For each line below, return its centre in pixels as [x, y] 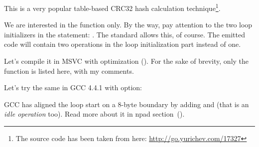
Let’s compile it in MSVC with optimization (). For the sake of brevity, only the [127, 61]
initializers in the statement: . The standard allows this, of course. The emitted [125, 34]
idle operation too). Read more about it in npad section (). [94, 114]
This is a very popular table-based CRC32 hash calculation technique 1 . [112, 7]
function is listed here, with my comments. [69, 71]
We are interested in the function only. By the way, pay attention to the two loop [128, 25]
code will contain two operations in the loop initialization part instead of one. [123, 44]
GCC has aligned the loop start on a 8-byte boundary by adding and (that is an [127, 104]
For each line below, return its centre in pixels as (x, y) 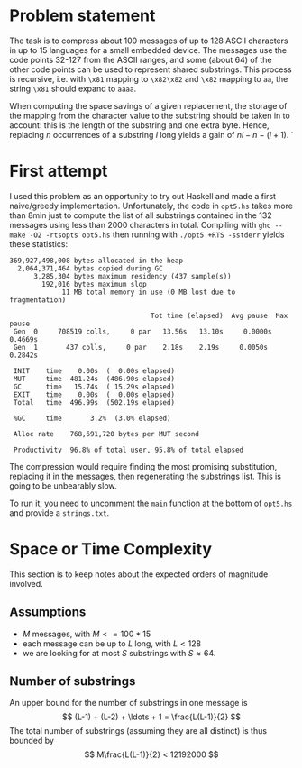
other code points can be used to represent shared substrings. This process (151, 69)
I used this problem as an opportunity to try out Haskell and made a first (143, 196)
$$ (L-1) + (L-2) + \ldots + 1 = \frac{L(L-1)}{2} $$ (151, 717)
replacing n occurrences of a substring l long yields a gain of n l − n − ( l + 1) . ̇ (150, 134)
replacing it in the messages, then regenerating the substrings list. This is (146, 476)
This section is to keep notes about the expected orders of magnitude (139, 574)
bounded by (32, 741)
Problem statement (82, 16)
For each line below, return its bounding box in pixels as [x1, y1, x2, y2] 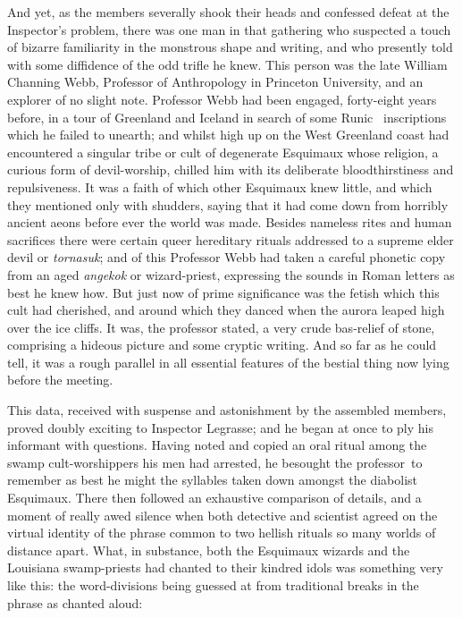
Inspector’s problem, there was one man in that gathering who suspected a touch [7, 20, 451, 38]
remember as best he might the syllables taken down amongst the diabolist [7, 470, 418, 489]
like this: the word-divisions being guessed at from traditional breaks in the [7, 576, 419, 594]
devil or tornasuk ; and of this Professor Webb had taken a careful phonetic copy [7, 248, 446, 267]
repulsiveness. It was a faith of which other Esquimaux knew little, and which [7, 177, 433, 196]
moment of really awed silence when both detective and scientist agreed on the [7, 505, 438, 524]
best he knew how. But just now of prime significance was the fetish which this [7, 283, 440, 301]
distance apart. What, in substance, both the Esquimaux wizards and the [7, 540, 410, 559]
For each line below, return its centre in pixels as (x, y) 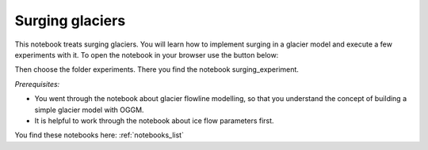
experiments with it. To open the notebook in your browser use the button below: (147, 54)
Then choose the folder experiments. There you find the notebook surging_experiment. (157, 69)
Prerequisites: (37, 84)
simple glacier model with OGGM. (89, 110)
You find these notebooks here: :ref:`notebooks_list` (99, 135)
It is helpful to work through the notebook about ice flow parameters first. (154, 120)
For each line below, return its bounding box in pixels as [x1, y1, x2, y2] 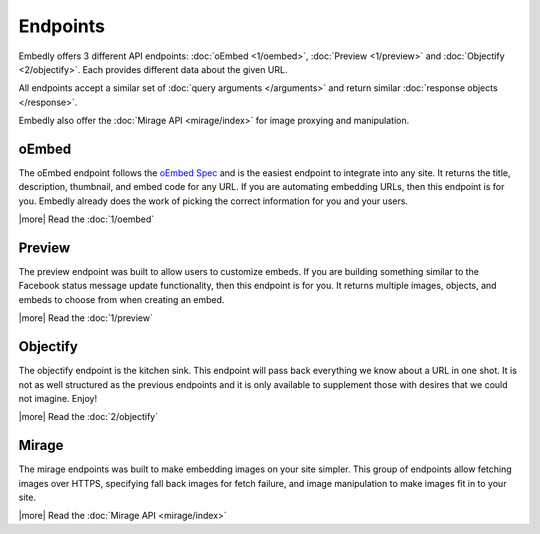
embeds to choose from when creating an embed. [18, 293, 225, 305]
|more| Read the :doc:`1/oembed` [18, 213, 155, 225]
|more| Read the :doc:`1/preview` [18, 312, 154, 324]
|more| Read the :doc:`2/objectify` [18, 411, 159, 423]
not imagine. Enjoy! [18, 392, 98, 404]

········

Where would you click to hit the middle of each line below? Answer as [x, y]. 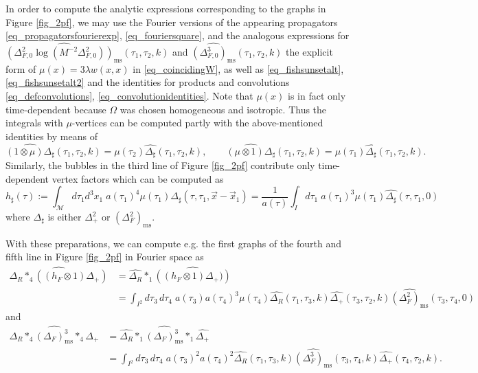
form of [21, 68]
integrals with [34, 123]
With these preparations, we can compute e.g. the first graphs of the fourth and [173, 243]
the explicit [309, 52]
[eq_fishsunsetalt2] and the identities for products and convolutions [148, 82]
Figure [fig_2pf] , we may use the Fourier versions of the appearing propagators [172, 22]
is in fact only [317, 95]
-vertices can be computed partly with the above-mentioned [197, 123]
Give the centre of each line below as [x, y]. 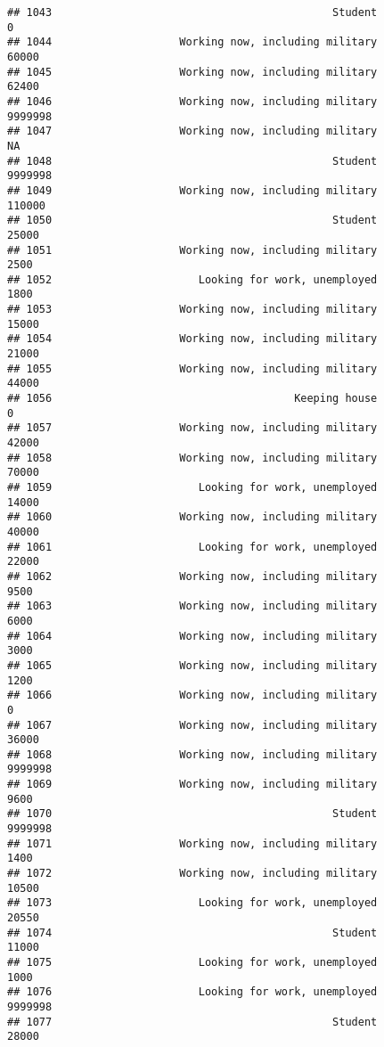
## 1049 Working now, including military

········

**Instructions for the task:**
Work from the entries above. Set down exactly and only the lines from the line with "best he knew" to the line with "not imagine. Enjoy! [18, 392, 98, 404]", both included, and leave the pictures out.

**Task result:**
best he knew how. But just now of prime significance was the fetish which this [7, 283, 440, 301]
distance apart. What, in substance, both the Esquimaux wizards and the [7, 540, 410, 559]
For each line below, return its centre in pixels as (x, y) 
experiments with it. To open the notebook in your browser use the button below: (147, 54)
Then choose the folder experiments. There you find the notebook surging_experiment. (157, 69)
Prerequisites: (37, 84)
simple glacier model with OGGM. (89, 110)
You find these notebooks here: :ref:`notebooks_list` (99, 135)
It is helpful to work through the notebook about ice flow parameters first. (154, 120)
For each line below, return its bounding box in pixels as [x1, y1, x2, y2] 
embeds to choose from when creating an embed. [18, 293, 225, 305]
|more| Read the :doc:`1/oembed` [18, 213, 155, 225]
|more| Read the :doc:`1/preview` [18, 312, 154, 324]
|more| Read the :doc:`2/objectify` [18, 411, 159, 423]
not imagine. Enjoy! [18, 392, 98, 404]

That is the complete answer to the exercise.